Reputation: 719
While performing clustering using R I have come across an error. I have a dataset d which is a distance matrix. Variable fit is obtained by the following
fit <- kmeans(d,k=2) # assume that number of cluster lie between 1 and nrow(x)
clusplot(d, fit$cluster, color=TRUE, shade = TRUE, lines=0)
The error that is being displayed is
Error in mkCheckX(x, diss) : x is not a data matrix
The matrix d is given by
structure(c(2, 4, 6, 2, 4, 2), Size = 4L, Diag = FALSE, Upper = FALSE,
method = "euclidean", call = dist(x = DATA, method = "euclidean"),
class = "dist")
Upvotes: 2
Views: 7535
Reputation: 4339
The clusplot
function accept its first argument to be a matrix or data frame, or a dissimilarity matrix (or a distance matrix), depending on the value of the diss
argument, which is FALSE
by default. See ?clusplot
for more information.
So, you need to use:
d = dist(DATA) # for a distance matrix or d = daisy(DATA) for a dissimilarity matrix
clusplot(d, diss=TRUE, fit$cluster, color=TRUE, shade = TRUE, lines=0)
or
clusplot(DATA, fit$cluster, color=TRUE, shade = TRUE, lines=0)

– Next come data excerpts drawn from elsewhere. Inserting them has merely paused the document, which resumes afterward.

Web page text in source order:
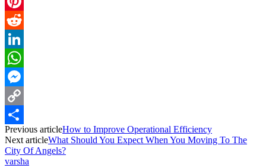
Pinterest
Reddit
LinkedIn
WhatsApp
Messenger
Copy
Link
Share
Previous articleHow to Improve Operational Efficiency
Next articleWhat Should You Expect When You Moving To The
City Of Angels?
varsha
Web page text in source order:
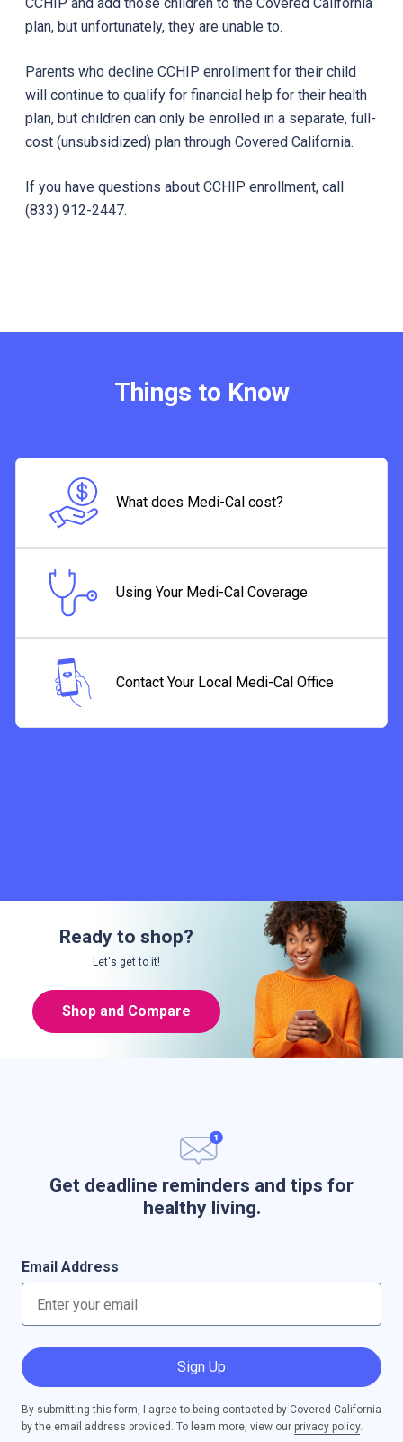
plan, but unfortunately, they are unable to.
Parents who decline CCHIP enrollment for their child
will continue to qualify for financial help for their health
plan, but children can only be enrolled in a separate, full-
cost (unsubsidized) plan through Covered California.
If you have questions about CCHIP enrollment, call
(833) 912-2447.
Things to Know
What does Medi-Cal cost?
Using Your Medi-Cal Coverage
Contact Your Local Medi-Cal Office
Ready to shop?
Let's get to it!
Shop and Compare
Get deadline reminders and tips for
healthy living.
Email Address
Sign Up
By submitting this form, I agree to being contacted by Covered California
by the email address provided. To learn more, view our privacy policy.
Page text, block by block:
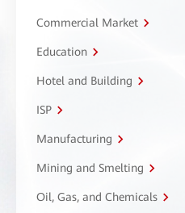
Commercial Market
Education
Hotel and Building
ISP
Manufacturing
Mining and Smelting
Oil, Gas, and Chemicals
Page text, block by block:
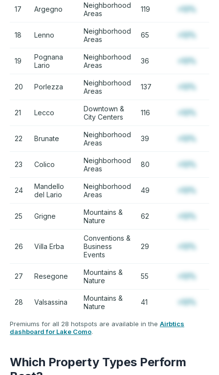
17 Argegno
Neighborhood
Areas
119 +12%
18 Lenno
Neighborhood
Areas
65 +12%
19
Pognana
Lario
Neighborhood
Areas
36 +12%
20 Porlezza
Neighborhood
Areas
137 +12%
21 Lecco
Downtown &
City Centers
116 +12%
22 Brunate
Neighborhood
Areas
39 +12%
23 Colico
Neighborhood
Areas
80 +12%
24
Mandello
del Lario
Neighborhood
Areas
49 +12%
25 Grigne
Mountains &
Nature
62 +12%
26 Villa Erba
Conventions &
Business
Events
29 +12%
27 Resegone
Mountains &
Nature
55 +12%
28 Valsassina
Mountains &
Nature
41 +12%
Premiums for all 28 hotspots are available in the Airbtics
dashboard for Lake Como.
Which Property Types Perform
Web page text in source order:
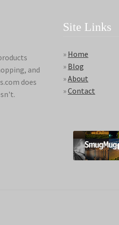
and
does
Site Links
» Home
» Blog
»About
»Contact
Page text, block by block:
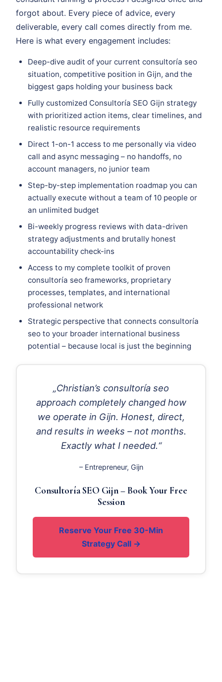
forgot about. Every piece of advice, every
deliverable, every call comes directly from me.
Here is what every engagement includes:
Deep-dive audit of your current consultoría seo
situation, competitive position in Gijn, and the
biggest gaps holding your business back
Fully customized Consultoría SEO Gijn strategy
with prioritized action items, clear timelines, and
realistic resource requirements
Direct 1-on-1 access to me personally via video
call and async messaging – no handoffs, no
account managers, no junior team
Step-by-step implementation roadmap you can
actually execute without a team of 10 people or
an unlimited budget
Bi-weekly progress reviews with data-driven
strategy adjustments and brutally honest
accountability check-ins
Access to my complete toolkit of proven
consultoría seo frameworks, proprietary
processes, templates, and international
professional network
Strategic perspective that connects consultoría
seo to your broader international business
potential – because local is just the beginning
„Christian’s consultoría seo
approach completely changed how
we operate in Gijn. Honest, direct,
and results in weeks – not months.
Exactly what I needed.“
– Entrepreneur, Gijn
Consultoría SEO Gijn – Book Your Free
Session
Reserve Your Free 30-Min
Strategy Call →
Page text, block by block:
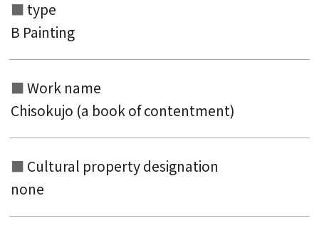
type
B Painting
Work name
Chisokujo (a book of contentment)
Cultural property designation
none
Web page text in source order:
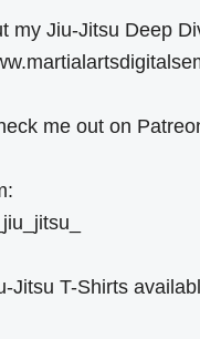
my Jiu-Jitsu Deep
me out on
Jitsu T-Shirts
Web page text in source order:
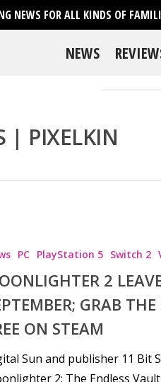
NEWS FOR ALL KINDS OF
NEWS
| PIXELKIN
PC PlayStation 5 Switch 2
2
GRAB
ON STEAM
Sun and publisher 11 Bit
2: The Endless
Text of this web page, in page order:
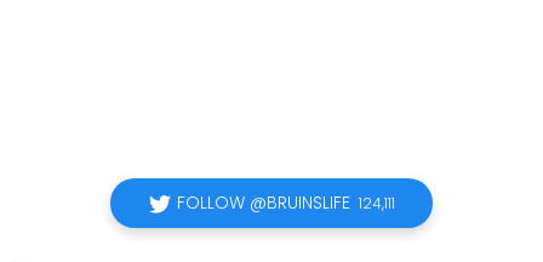
FOLLOW @BRUINSLIFE 124,111
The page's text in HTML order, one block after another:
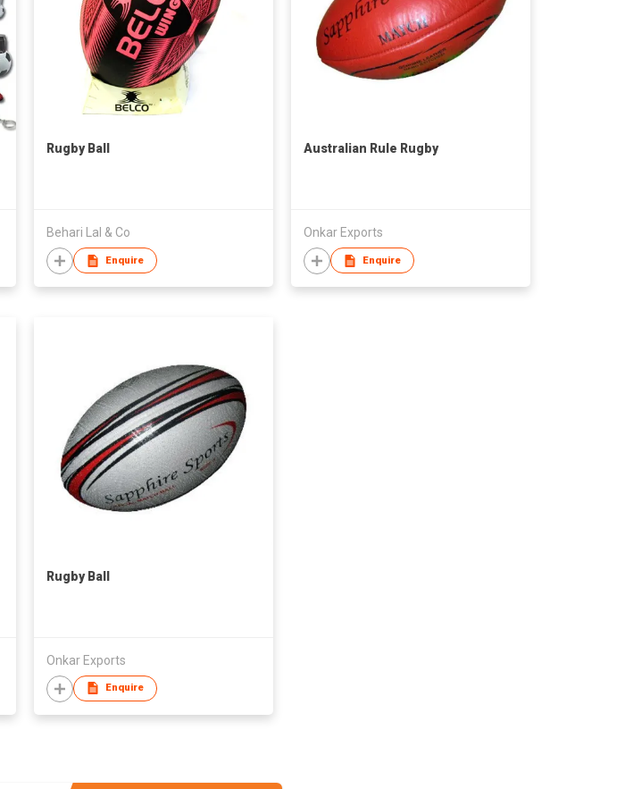
Rugby Ball
Behari Lal & Co
Enquire
Australian Rule Rugby
Onkar Exports
Enquire
Rugby Ball
Onkar Exports
Enquire
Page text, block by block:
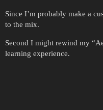
Since I’m probably make a
to the mix.
Second I might rewind my
learning experience.
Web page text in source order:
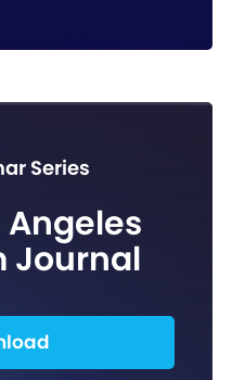
Series
Angeles
Journal
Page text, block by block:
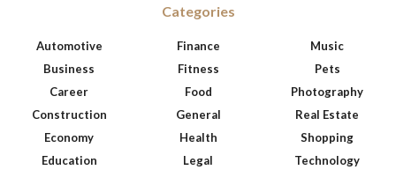
Categories
Automotive
Business
Career
Construction
Economy
Education
Finance
Fitness
Food
General
Health
Legal
Music
Pets
Photography
Real Estate
Shopping
Technology
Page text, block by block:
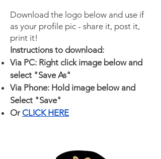
Download the logo below and use if
as your profile pic - share it, post it,
print it!
Instructions to download:
Via PC: Right click image below and
select "Save As"
Via Phone: Hold image below and
Select "Save"
Or CLICK HERE

You get the error because your matrix d
is not being recognized as a matrix by the function mkCheckX
, since for R is an object of class dist
(not a matrix!). If you try is.matrix(d)
you should get FALSE
.
Also, not expect to have the same results using both methods, since when providing the data matrix the clustering is produced in a different way (basic on principal component descomposition, looking to the code).
If you check the help for dist
, you can see you can use different methods ("euclidean", "maximum", "manhattan", "canberra", "binary" or "minkowski") to calculate the distance, and you should expect different clusterings by changing the way to calculate the distance.
In summary, you distance matrix is not a matrix for R, so you got the error you saw.
Upvotes: 2